# Ice tent question



## OPENCOUNTRY (Jan 25, 2009)

I usually go ice fishing by myself and I am wanting to get a little tent for myself. What do y'all suggest? Keep in mind that I would be setting up the tent alone most or the time. I don't need anything bigger than a 3 person (sometimes my sister and wife will tag along). My concern is wind. Will I struggle putting the tent up alone? Any suggestions would be fine.


----------



## DallanC (Jan 13, 2009)

OPENCOUNTRY said:


> My concern is wind. Will I struggle putting the tent up alone? Any suggestions would be fine.


Start off by buying some form of good heavy nylon rope and cut it in 10ft lengths, and attach it to all the anchor points of the tent.

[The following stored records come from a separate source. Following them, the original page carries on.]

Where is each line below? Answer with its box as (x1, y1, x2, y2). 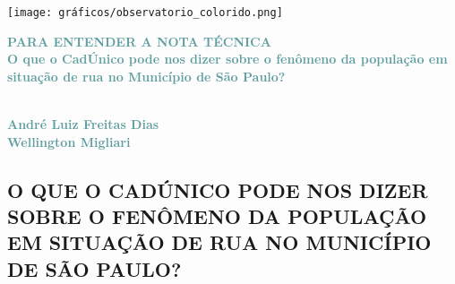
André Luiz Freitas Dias (7, 115, 159, 133)
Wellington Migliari (7, 132, 131, 151)
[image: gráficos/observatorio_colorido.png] (7, 6, 283, 19)
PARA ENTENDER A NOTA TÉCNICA (7, 31, 271, 50)
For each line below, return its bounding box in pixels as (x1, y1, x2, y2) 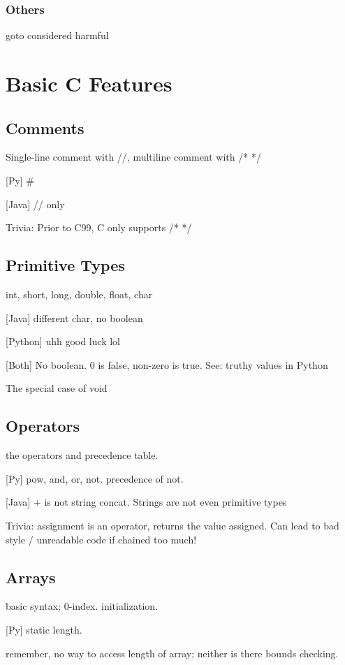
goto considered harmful (6, 28, 109, 43)
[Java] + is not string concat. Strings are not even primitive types (6, 495, 287, 509)
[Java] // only (6, 196, 65, 211)
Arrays (6, 566, 56, 587)
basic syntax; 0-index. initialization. (6, 599, 158, 613)
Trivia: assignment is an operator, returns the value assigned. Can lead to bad (6, 518, 339, 532)
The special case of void (6, 381, 108, 395)
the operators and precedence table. (6, 448, 159, 462)
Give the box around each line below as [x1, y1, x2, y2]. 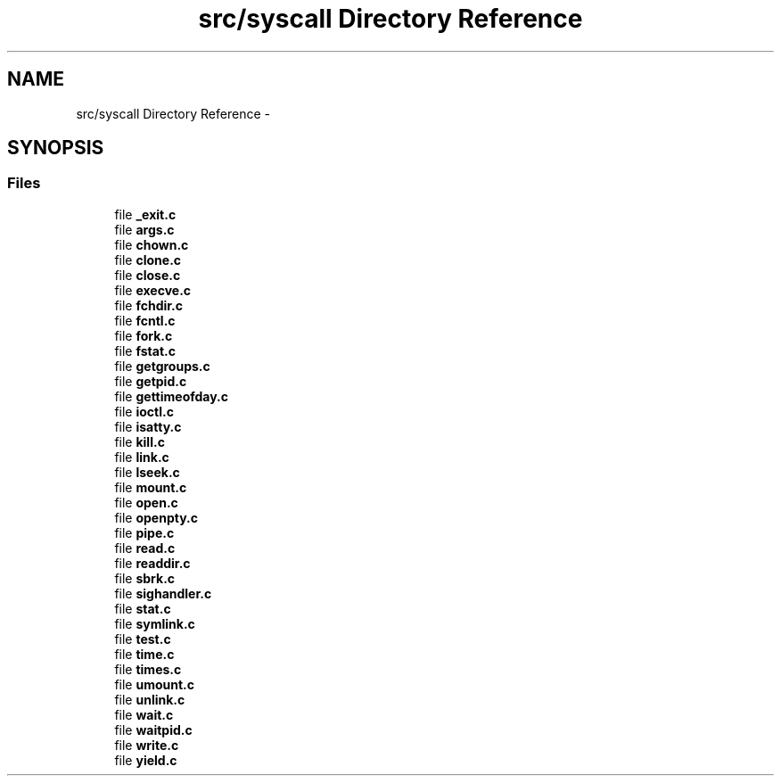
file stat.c [114, 600, 171, 616]
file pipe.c [114, 524, 175, 540]
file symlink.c [114, 615, 195, 631]
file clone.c [114, 251, 182, 268]
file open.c [114, 494, 178, 510]
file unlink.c [114, 691, 185, 707]
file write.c [114, 737, 179, 753]
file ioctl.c [114, 403, 174, 419]
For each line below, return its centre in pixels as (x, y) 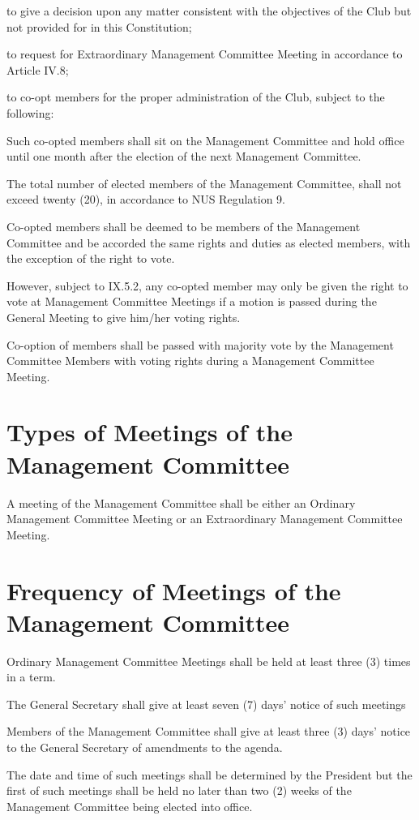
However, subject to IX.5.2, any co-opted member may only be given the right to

Set your ice stakes first in a wide V pattern pointing into the wind before you do anything else. Get out the tent and leave it laying on the ground. Tie the center popout from one side to the tip of the V, tie another side to either of the wings of the V. Unzip a door and climb inside as you set it up. Let the wind pull the anchored side tight and popout the rest of it. Its going to want to kite around depending on the wind, you can stick some gear or whatever along the skirt while you finish tieing it off. Generally I have 1 anchor in the back stretching it, all the rest of my anchors angle into the wind.

Once you get it in position, drill holes, and shovel the ice chips outside and onto the wind skirt of the leading edge. Those chips have alot of water in them and will freeze up quick forming a big solid weight to hold down the tent.

It might sound complicated but its not... I put up my 6 man solo often enough.

-DallanC


----------